Un'apparente svolta si verificava il 7 maggio, quando Vladimir Putin, dopo aver ricevuto a Mosca il presidente svizzero di turno dell'OSCE, Didier Burkhalter, annunciava di aver richiesto ai secessionisti il rinvio del referendum separatista fissato per l'11 maggio, e di aver disposto il ritiro delle truppe russe dal confine con l'Ucraina: questi profili distensivi erano però ben presto, nella stessa giornata, rimessi in discussione dai separatisti filorussi dell'Ucraina, che rifiutavano di rinviare il referendum indipendentista. Del resto Kiev aveva già chiarito che la propria offensiva militare nel sud-est del paese sarebbe proseguita indipendentemente dal possibile rinvio della consultazione, e certamente non pensava ai gruppi armati filorussi quali interlocutori, nel lanciare l'iniziativa di una tavola rotonda di unità nazionale con le forze politiche di tutte le regioni (9 maggio). In tal modo ciò che sicuramente proseguiva erano le violenze, con più di venti morti provocati da ripetute sparatorie tra opposte fazioni a Mariupol (due giorni dopo nei pressi della città veniva rinvenuto il cadavere – impiccato - del capo locale della polizia).

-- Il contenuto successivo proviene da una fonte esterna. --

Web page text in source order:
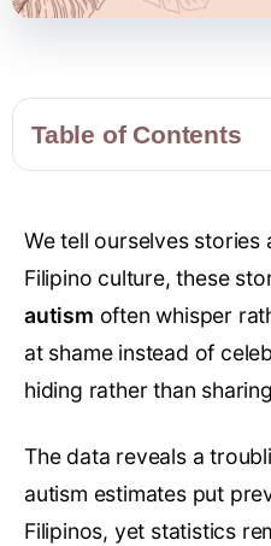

L'11 maggio si aprivano le urne per i referendum separatisti nelle regioni dell'Ucraina orientale di Donetsk e Lugansk che segnavano il previsto plebiscito a favore dell'indipendenza sia a Donetsk che a Lugansk. Peraltro la netta vittoria delle istanze filorusse non riscontrava unanimità di intenti, poiché mentre a Donetsk prevaleva un orientamento indipendentista, con l'esplicita richiesta di annessione a Mosca, a Lugansk si preferiva puntare su un federalismo assai accentuato, ma nel quadro della permanenza nell'Ucraina. Tuttavia i leader di entrambe le regioni separatiste escludevano la partecipazione alle elezioni presidenziali ucraine del 25 maggio, mentre dal canto suo il presidente ad interim dell'Ucraina Turcinov escludeva ogni possibilità di dialogo con le forze ribelli e separatiste, definendo i due referendum alla stregua di una farsa.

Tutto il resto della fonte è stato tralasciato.